Envy


viadolorosa

Some well-grounded thoughts from Doug Wilson and then some wacko comments from me:

And There Slain

When envy has you by the throat, what can you do? It might appear to you in virulent forms, or it might seem almost invisible—camouflaged nicely to fit in with what you have come to call the principle of the thing. Envy is one of the hardest sins to admit, and it is one of the most widespread. So if you struggle with it, or you think you might be struggling with it, what do you do?

Standing opposite to the sin of envy is the grace of gratitude. Thanksgiving for all things, and particularly thanksgiving for the gifts that God has given to others, especially the others you are tempted to envy.

But it is all very well to say gratitude is opposed to envy. How to feel grateful? Is there a magic switch somewhere? No, no magic switch, but there is a gospel. There is an answer. When Jesus died on the cross, the object of sinful envy and hatred, He was crucified in order to be the very death of envy—and He was.

This is the only salve for this wound. This is the only thing that a sinner can do about the perpetual craving to be somewhere else, to be someone else. When you look to Jesus Christ on the cross, you are someone else—I have been crucified with Christ, Paul says, and I no longer live. If you are going to be someone else, be—by faith—the someone who was flayed for sin. Through your baptism, see your identity with the one on whom all the vain desires of men were placed, and there slain.

Doug Wilson is great value on basic holiness, hammering home all the fundamental virtues we often pretend to have moved beyond in our Christian journey.
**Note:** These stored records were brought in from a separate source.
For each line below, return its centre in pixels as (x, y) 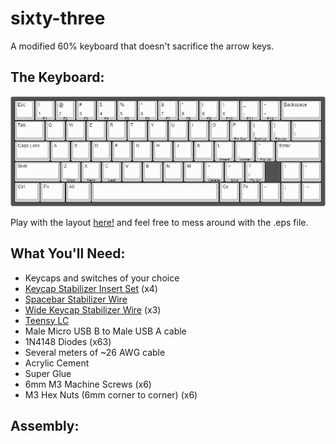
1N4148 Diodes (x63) (68, 341)
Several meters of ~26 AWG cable (95, 352)
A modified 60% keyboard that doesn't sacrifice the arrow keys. (142, 46)
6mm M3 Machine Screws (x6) (88, 384)
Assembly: (45, 426)
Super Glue (48, 373)
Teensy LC (47, 320)
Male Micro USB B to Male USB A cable (105, 331)
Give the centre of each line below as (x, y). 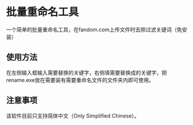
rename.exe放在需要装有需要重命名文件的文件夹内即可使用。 (80, 80)
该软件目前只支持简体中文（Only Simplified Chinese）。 (73, 116)
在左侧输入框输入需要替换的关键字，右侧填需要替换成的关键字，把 (86, 73)
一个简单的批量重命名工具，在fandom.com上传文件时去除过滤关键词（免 (94, 29)

Seldom do we hear anyone preach on envy or gratitude, yet these two factors seem to me now to be inherent in all sin and holiness.

Envy is the bitter spring of many sins, starting with catty comments at Christmas right up to genocide. Envy is fundamentally Adamic. Gratitude is fundamentally Christian. Gratitude not only sees through false glory; it understands that true glory is more than it can currently bear.

What’s the positive side? Mortification is a daily process, but it is a means to an end. It is joyous because of what it obtains. Because of Jesus, death is not the “end.”

Gratitude still desires the world, but in God’s time and for the sake of others. Beyond the cross, there is glory set before us as there was before Him. The vain desires of men are slain there–and resurrected. Sinai dies and shines again with better glory as the Sermon on the Mount.

When someone is more talented than you, is effortlessly more popular or beautiful, or earns more than you do, suffers less sorrow or even struggles less with sin, in gratitude you rejoice and thank God just as much as if they were you. Unlike envy, gratitude perceives the body of Christ, that every star is different for a good reason: greater glory.